Extracted data below:

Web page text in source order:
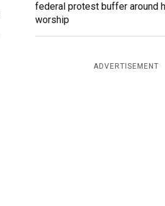
federal protest buffer around
worship
ADVERTISEMENT
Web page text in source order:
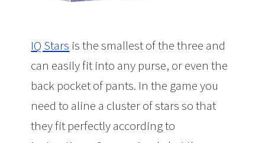
IQ Stars is the smallest of the three and
can easily fit into any purse, or even the
back pocket of pants. In the game you
need to aline a cluster of stars so that
they fit perfectly according to
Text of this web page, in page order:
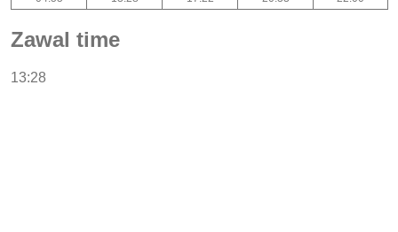
Zawal time
13:28
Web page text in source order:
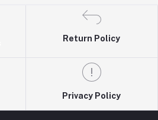
Return Policy
Privacy Policy
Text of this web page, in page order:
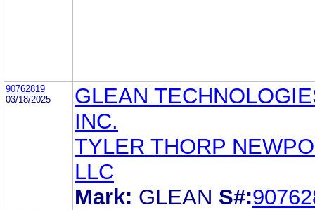
90762819
03/18/2025
GLEAN
INC.
TYLER THORP
LLC
Mark: GLEAN S#:
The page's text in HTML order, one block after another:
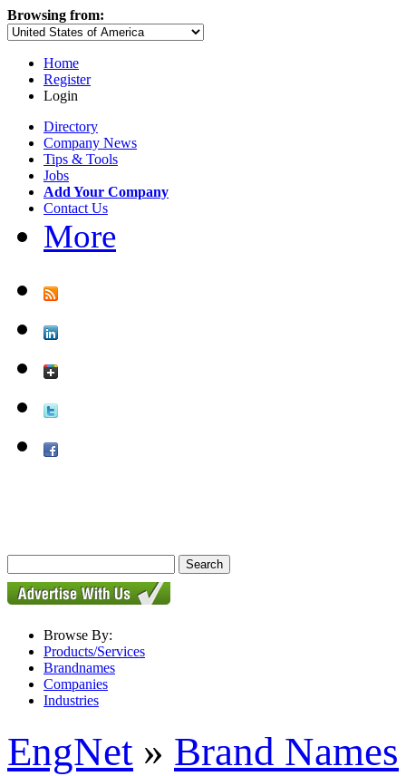
Browsing from:
Home
Register
Login
Directory
Company News
Tips & Tools
Jobs
Add Your Company
Contact Us
More
Browse By:
Products/Services
Brandnames
Companies
Industries
EngNet » Brand Names
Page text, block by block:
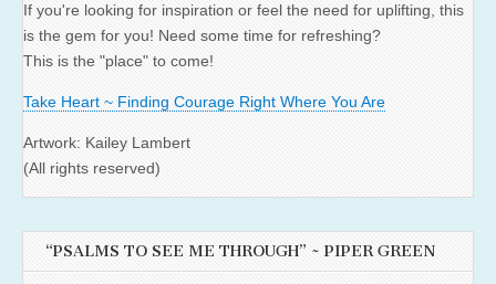
If you're looking for inspiration or feel the need for uplifting, this
is the gem for you! Need some time for refreshing?
This is the "place" to come!
Take Heart ~ Finding Courage Right Where You Are
Artwork: Kailey Lambert
(All rights reserved)
“PSALMS TO SEE ME THROUGH” ~ PIPER GREEN
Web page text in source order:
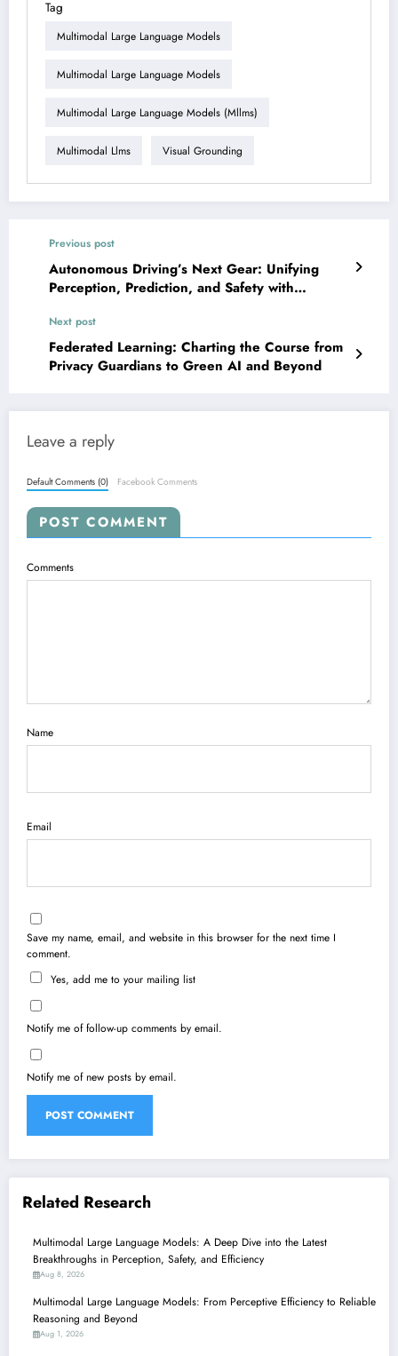
Tag
Multimodal Large Language Models
Multimodal Large Language Models
Multimodal Large Language Models (mllms)
Multimodal Llms Visual Grounding
Previous post
Autonomous Driving’s Next Gear: Unifying
Perception, Prediction, and Safety with
Next post
Federated Learning: Charting the Course from
Privacy Guardians to Green AI and Beyond
Leave a reply
Default Comments (0) Facebook Comments
POST COMMENT
Comments
Name
Email
Save my name, email, and website in this browser for the next time I
comment.
Yes, add me to your mailing list
Notify me of follow-up comments by email.
Notify me of new posts by email.
Related Research
Multimodal Large Language Models: A Deep Dive into the Latest
Breakthroughs in Perception, Safety, and Efficiency
Aug 8, 2026
Multimodal Large Language Models: From Perceptive Efficiency to Reliable
Reasoning and Beyond
Aug 1, 2026

End of Extracted data.

# [Required work]
The entries above must be output exactly, with every image left out.

# [The completed task]
Web page text in source order:
federal protest buffer around
worship
ADVERTISEMENT
Web page text in source order:
IQ Stars is the smallest of the three and
can easily fit into any purse, or even the
back pocket of pants. In the game you
need to aline a cluster of stars so that
they fit perfectly according to
Text of this web page, in page order:
Zawal time
13:28
Web page text in source order:
Return Policy
Privacy Policy
Text of this web page, in page order:
90762819
03/18/2025
GLEAN
INC.
TYLER THORP
LLC
Mark: GLEAN S#:
The page's text in HTML order, one block after another:
Browsing from:
Home
Register
Login
Directory
Company News
Tips & Tools
Jobs
Add Your Company
Contact Us
More
Browse By:
Products/Services
Brandnames
Companies
Industries
EngNet » Brand Names
Page text, block by block:
If you're looking for inspiration or feel the need for uplifting, this
is the gem for you! Need some time for refreshing?
This is the "place" to come!
Take Heart ~ Finding Courage Right Where You Are
Artwork: Kailey Lambert
(All rights reserved)
“PSALMS TO SEE ME THROUGH” ~ PIPER GREEN
Web page text in source order:
Tag
Multimodal Large Language Models
Multimodal Large Language Models
Multimodal Large Language Models (mllms)
Multimodal Llms Visual Grounding
Previous post
Autonomous Driving’s Next Gear: Unifying
Perception, Prediction, and Safety with
Next post
Federated Learning: Charting the Course from
Privacy Guardians to Green AI and Beyond
Leave a reply
Default Comments (0) Facebook Comments
POST COMMENT
Comments
Name
Email
Save my name, email, and website in this browser for the next time I
comment.
Yes, add me to your mailing list
Notify me of follow-up comments by email.
Notify me of new posts by email.
Related Research
Multimodal Large Language Models: A Deep Dive into the Latest
Breakthroughs in Perception, Safety, and Efficiency
Aug 8, 2026
Multimodal Large Language Models: From Perceptive Efficiency to Reliable
Reasoning and Beyond
Aug 1, 2026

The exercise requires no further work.